Resources and Contingent Resources In this Annual Report, Petrobank has disclosed estimated volumes of “contingent resources”. “Resources” are oil and gas volumes that are estimated to have originally existed in the earth’s crust as naturally occurring accumulations but are not capable of being classified as “reserves”. “Contingent resources” are those quantities of petroleum estimated, as of a given date, to be potentially recoverable from known accumulations using established technology or technology under development, but which are not currently considered to be commercially recoverable due to one or more contingencies. In respect of the May River project, contingencies include current uncertainties around the specific scope and timing of the development of the project; lack of regulatory approvals; uncertainty regarding marketing plans for production from the subject area; and need for improved estimation of project costs. Contingent resources do not constitute, and should not be confused with, reserves. There is no certainty that it will be commercially viable to produce any portion of the contingent resources on the May River property.

Possible Reserves Possible reserves are those additional reserves that are less certain to be recovered than probable reserves. There is a 10% probability that the quantities actually recovered will equal or exceed the sum of proved plus probable plus possible reserves.

Exploitable Oil-In-Place (EOIP) EOIP is the estimated discovered volume of oil, from known accumulations, before any production has been removed, which is contained in a subsurface stratigraphic interval that meets or exceeds certain reservoir characteristics considered necessary for the application of known recovery technologies.

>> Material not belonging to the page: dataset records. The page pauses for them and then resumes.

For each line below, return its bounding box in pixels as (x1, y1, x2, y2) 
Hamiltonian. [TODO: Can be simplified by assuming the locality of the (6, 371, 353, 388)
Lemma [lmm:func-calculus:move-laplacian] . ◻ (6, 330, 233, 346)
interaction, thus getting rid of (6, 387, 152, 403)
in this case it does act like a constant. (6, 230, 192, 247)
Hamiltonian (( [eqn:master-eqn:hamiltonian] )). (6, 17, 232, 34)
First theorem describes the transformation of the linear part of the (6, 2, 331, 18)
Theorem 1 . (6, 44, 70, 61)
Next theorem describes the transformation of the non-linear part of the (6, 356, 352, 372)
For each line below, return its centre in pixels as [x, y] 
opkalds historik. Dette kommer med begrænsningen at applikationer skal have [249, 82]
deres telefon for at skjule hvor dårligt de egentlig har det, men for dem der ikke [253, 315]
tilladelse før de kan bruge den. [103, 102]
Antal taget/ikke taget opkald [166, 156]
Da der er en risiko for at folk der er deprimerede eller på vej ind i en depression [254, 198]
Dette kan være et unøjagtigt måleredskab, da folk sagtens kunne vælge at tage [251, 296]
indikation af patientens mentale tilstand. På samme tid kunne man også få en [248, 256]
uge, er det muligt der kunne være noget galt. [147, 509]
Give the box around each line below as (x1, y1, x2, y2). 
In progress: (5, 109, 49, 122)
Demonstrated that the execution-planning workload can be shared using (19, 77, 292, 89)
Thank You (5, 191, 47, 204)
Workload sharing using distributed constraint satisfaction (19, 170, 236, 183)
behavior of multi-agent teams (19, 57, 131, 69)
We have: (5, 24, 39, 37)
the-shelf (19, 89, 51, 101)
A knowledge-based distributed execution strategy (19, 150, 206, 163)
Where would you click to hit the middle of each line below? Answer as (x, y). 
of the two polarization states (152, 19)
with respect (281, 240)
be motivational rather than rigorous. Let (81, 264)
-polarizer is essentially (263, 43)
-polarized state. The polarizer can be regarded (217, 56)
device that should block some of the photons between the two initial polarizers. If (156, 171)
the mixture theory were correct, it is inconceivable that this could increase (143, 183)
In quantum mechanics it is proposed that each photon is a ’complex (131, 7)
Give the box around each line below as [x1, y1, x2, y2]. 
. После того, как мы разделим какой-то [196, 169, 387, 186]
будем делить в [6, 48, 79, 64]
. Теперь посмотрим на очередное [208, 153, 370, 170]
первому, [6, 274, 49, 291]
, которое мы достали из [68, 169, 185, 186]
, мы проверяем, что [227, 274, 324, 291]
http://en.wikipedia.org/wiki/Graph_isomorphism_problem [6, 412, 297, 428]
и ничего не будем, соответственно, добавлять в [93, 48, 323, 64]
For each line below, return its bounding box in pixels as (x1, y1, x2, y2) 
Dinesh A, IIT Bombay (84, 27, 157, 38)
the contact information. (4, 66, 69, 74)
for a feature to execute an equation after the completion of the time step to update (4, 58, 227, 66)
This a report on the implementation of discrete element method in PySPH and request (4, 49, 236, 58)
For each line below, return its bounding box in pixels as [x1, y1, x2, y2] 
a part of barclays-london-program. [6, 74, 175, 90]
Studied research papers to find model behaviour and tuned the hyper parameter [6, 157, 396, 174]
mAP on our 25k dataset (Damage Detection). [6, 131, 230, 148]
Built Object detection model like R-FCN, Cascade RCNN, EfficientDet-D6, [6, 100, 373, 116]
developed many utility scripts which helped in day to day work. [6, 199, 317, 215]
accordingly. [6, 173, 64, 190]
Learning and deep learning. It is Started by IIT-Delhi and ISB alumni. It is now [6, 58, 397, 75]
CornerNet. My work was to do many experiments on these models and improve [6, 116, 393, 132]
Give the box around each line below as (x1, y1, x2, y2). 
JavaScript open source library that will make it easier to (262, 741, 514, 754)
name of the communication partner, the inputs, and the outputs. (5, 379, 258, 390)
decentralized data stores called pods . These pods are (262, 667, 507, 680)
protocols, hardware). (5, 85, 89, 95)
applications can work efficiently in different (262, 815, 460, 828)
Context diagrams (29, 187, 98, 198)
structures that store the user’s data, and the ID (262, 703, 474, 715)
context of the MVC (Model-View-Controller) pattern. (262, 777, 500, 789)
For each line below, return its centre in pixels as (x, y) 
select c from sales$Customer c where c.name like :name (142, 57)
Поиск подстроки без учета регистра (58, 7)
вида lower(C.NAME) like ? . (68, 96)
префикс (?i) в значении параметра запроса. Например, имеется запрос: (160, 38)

Examples of such reservoir characteristics include continuous net pay, porosity, and mass bitumen content. EOIP is a resources that does not constitute, and should not be confused with, reserves. There is no certainty that it will be commercially viable to produce any portion of the resource.

Petroleum Initially-In-Place (PIIP) The quantity of petroleum that is estimated to exist originally in naturally occurring accumulations. It includes that quantity of petroleum that is estimated, as of a given date, to be contained in known accumulations, prior to production, plus those estimated quantities in accumulations yet to be discovered.

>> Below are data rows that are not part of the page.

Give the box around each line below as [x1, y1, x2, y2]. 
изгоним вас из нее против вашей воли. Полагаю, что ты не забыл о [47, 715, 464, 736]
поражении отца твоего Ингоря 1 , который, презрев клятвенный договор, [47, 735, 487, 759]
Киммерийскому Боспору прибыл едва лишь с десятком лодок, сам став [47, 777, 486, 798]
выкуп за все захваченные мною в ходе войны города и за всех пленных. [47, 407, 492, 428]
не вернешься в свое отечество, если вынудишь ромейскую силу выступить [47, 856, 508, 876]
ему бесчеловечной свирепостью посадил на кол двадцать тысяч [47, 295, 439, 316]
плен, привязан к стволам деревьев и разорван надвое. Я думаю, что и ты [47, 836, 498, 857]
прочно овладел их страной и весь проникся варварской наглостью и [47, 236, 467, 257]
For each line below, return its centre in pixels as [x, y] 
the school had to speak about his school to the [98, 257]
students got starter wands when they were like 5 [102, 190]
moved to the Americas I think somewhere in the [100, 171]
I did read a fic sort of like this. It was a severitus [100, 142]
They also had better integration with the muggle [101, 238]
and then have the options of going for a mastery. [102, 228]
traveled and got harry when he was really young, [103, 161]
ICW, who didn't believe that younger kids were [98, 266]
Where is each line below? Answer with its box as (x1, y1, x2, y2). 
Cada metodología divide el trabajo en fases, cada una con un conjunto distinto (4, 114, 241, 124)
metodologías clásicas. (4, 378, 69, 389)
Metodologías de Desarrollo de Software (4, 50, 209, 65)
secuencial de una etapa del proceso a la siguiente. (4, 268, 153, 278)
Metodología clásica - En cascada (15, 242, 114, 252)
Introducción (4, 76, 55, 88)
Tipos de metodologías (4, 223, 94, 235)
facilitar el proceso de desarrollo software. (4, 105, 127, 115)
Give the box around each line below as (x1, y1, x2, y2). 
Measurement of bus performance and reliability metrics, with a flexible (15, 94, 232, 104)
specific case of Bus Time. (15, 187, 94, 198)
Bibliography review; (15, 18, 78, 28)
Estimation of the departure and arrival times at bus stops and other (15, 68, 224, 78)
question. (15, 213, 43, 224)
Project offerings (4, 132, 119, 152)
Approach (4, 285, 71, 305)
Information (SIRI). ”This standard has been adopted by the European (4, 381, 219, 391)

BOE Disclosure provided herein in respect of boes may be misleading, particularly if used in isolation. A boe conversion ratio of 6 Mcf:1 bbl is based on an energy equivalency conversion method primarily applicable at the burner tip and does not represent an economic value at the wellhead.

Net Present Values (NPV) Estimated values of future net revenue disclosed in this Annual Report do not necessarily represent fair market values.